Dataset records
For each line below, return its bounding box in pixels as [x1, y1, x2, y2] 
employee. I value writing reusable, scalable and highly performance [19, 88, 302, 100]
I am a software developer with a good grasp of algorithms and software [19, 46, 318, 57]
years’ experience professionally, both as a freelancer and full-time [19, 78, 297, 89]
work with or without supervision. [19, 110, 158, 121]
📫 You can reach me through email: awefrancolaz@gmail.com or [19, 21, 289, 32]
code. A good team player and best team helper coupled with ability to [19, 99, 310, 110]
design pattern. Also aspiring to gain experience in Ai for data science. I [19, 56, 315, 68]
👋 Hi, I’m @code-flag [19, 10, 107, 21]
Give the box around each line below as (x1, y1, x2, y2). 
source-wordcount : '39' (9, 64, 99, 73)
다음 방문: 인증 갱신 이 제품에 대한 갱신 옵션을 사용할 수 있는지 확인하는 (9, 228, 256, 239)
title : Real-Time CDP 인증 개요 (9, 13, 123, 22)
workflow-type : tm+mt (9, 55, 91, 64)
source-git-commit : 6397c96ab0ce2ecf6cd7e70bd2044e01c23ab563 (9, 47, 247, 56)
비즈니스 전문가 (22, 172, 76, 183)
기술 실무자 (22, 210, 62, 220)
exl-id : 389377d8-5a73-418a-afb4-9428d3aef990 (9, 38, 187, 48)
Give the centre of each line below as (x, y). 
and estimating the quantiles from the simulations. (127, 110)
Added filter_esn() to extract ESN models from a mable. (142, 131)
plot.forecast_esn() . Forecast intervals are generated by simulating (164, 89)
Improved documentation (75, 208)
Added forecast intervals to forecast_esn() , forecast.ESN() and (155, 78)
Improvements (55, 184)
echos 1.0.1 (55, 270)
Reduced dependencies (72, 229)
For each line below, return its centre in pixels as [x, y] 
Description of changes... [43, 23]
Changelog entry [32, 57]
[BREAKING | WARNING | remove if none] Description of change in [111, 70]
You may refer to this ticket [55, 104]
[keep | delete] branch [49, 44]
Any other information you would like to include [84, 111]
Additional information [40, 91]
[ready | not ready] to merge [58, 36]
* * *
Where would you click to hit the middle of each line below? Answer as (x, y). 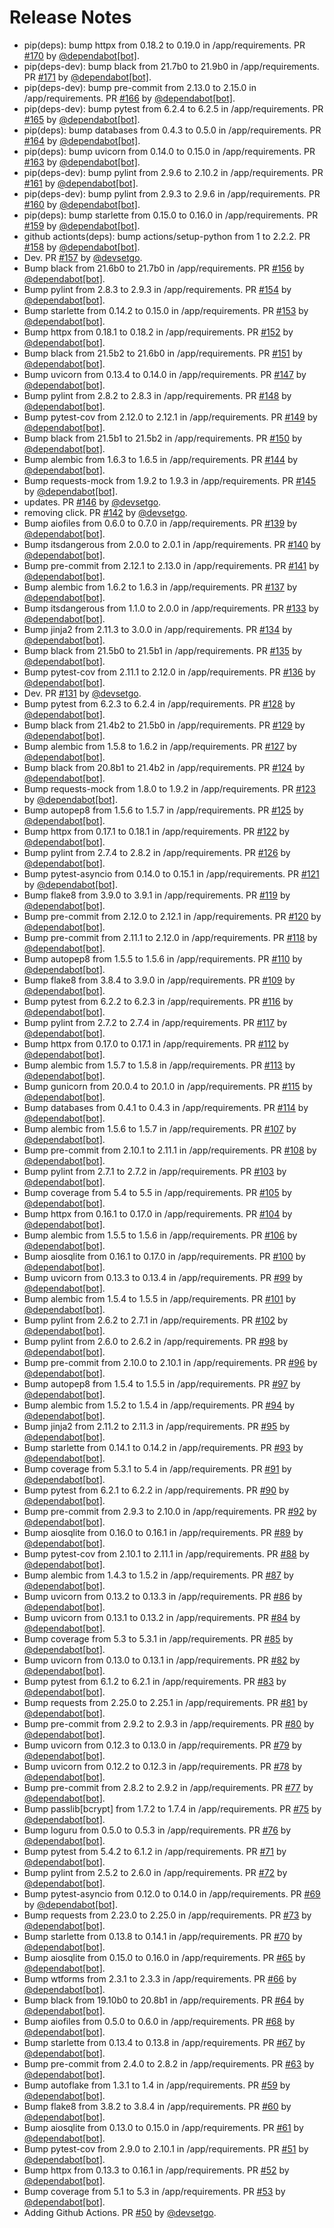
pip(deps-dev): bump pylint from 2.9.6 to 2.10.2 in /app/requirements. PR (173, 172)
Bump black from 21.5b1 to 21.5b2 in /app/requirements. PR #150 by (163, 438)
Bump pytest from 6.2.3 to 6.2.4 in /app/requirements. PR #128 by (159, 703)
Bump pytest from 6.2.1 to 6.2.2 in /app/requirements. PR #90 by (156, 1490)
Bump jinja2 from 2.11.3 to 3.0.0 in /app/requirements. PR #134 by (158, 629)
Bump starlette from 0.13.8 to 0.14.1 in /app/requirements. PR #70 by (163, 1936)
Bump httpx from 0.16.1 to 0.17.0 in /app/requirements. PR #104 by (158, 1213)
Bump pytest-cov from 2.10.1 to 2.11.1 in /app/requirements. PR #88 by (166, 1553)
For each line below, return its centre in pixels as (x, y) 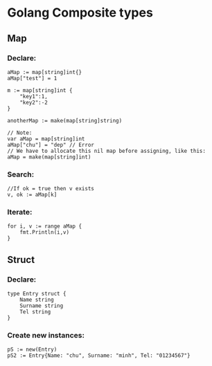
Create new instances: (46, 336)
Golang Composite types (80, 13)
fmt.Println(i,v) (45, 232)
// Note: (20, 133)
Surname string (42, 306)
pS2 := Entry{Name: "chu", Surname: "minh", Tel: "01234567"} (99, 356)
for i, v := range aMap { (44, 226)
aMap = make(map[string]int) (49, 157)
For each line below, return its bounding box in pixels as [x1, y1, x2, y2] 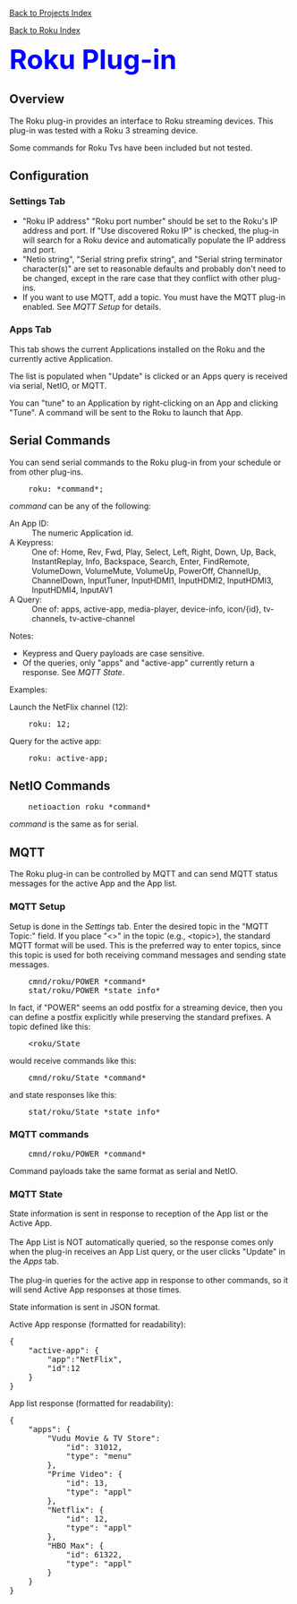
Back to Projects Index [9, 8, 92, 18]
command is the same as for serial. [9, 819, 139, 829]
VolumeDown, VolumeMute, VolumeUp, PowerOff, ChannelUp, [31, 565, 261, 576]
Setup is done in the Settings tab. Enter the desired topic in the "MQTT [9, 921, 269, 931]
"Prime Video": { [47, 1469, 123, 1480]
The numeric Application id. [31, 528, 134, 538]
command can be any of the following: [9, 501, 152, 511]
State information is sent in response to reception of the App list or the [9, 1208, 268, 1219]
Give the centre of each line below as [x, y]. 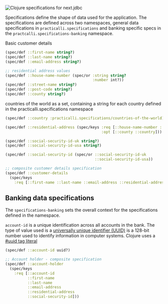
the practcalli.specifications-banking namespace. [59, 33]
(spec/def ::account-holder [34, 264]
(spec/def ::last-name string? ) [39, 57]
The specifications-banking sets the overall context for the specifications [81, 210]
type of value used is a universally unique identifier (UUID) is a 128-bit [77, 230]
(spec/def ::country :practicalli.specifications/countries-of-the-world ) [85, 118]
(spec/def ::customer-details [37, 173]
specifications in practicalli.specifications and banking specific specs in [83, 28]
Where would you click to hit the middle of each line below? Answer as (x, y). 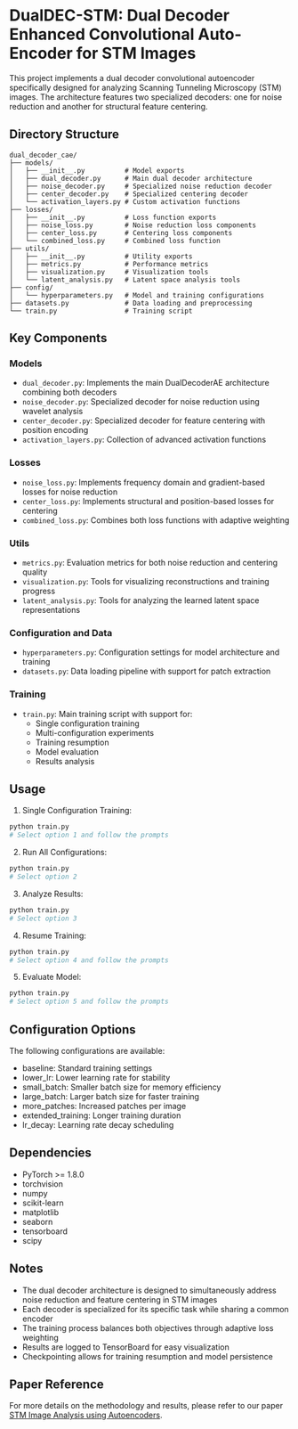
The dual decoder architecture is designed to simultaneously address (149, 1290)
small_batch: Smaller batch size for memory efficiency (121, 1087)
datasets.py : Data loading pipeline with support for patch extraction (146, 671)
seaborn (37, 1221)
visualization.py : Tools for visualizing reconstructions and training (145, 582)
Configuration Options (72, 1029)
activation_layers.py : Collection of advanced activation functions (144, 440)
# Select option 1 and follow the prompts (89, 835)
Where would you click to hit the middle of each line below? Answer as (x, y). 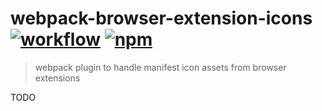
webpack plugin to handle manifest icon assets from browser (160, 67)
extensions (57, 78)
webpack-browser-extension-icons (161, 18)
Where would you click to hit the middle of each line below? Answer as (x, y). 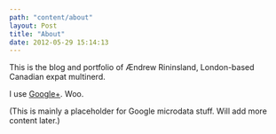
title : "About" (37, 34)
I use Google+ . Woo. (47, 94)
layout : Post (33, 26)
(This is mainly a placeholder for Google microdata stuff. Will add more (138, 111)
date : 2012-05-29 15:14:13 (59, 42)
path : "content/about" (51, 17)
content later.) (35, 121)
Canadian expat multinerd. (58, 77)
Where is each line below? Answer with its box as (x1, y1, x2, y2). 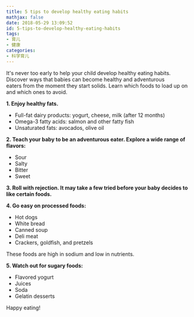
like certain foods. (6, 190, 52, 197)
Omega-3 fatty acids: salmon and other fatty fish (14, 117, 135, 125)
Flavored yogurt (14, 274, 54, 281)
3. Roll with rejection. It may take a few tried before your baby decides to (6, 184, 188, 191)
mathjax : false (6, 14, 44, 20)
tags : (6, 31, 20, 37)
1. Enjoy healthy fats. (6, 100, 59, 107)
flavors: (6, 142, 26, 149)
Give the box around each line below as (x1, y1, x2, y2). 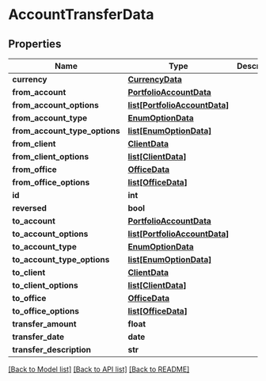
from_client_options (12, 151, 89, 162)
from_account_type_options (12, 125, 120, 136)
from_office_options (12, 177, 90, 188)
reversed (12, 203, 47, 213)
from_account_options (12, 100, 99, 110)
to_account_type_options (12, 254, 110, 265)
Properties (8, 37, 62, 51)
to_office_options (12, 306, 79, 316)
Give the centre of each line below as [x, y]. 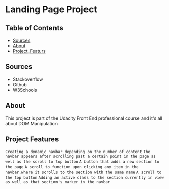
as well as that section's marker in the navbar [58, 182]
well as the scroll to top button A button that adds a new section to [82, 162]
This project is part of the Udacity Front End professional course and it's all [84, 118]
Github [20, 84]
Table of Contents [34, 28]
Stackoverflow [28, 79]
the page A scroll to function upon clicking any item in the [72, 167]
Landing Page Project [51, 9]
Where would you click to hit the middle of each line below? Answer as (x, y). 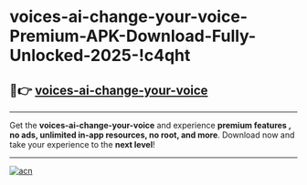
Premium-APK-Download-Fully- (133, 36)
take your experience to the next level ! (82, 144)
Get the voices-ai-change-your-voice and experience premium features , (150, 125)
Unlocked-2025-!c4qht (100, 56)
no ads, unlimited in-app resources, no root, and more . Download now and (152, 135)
...
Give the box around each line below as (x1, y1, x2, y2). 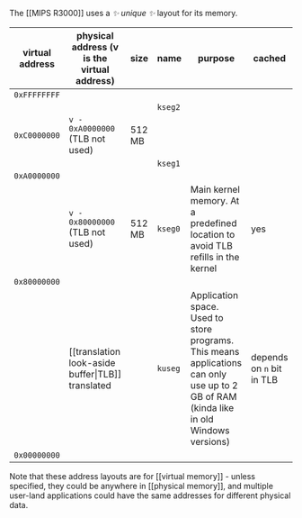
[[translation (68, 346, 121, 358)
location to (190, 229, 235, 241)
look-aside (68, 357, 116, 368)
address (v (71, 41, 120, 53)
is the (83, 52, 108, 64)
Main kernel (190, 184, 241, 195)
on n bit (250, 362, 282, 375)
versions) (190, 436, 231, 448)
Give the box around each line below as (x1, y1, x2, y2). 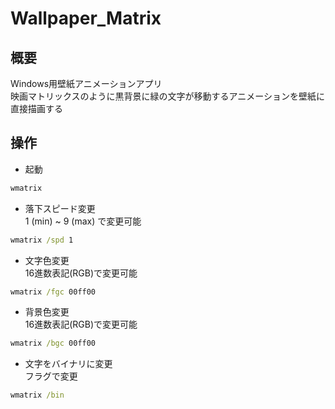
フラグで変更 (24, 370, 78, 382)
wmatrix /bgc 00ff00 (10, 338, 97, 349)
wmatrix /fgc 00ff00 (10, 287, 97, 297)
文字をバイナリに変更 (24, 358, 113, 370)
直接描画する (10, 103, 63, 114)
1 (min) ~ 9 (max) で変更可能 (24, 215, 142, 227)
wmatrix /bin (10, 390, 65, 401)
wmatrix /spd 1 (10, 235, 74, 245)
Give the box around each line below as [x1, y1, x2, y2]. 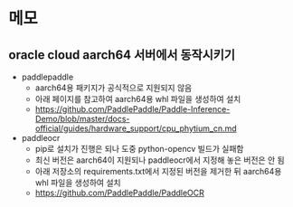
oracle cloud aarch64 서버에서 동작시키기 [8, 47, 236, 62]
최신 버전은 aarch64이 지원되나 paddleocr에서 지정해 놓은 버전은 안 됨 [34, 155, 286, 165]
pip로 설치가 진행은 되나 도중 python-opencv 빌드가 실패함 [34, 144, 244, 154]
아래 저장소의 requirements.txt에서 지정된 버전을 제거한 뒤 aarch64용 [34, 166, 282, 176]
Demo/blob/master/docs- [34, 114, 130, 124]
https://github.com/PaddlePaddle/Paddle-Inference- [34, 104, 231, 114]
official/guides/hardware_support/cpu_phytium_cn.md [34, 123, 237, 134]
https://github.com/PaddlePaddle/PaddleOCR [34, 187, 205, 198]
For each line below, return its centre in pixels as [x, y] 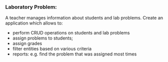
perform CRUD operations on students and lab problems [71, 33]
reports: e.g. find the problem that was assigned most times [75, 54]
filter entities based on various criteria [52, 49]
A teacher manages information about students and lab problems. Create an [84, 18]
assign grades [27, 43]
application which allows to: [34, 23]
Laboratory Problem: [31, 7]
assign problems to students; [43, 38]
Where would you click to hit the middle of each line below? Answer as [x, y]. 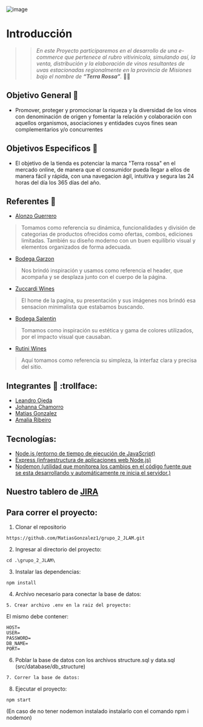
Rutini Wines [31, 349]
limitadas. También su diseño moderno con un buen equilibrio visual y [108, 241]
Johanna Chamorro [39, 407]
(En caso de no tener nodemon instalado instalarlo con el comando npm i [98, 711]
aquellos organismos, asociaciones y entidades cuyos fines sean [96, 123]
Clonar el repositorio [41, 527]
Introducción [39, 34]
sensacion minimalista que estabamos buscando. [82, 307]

▶ _Exercise instructions_
Working from the entries above, please transcribe only the lines from the line with "Stackoverflow [28, 79]" through the line with "no ads, unlimited", exactly, with both end lines and without pictures.

▶ _Solution for this exercise_
Stackoverflow [28, 79]
the page A scroll to function upon clicking any item in the [72, 167]
Landing Page Project [51, 9]
Where would you click to hit the middle of each line below? Answer as (x, y). 
Premium-APK-Download-Fully- (133, 36)
take your experience to the next level ! (82, 144)
Get the voices-ai-change-your-voice and experience premium features , (150, 125)
Unlocked-2025-!c4qht (100, 56)
no ads, unlimited in-app resources, no root, and more . Download now and (152, 135)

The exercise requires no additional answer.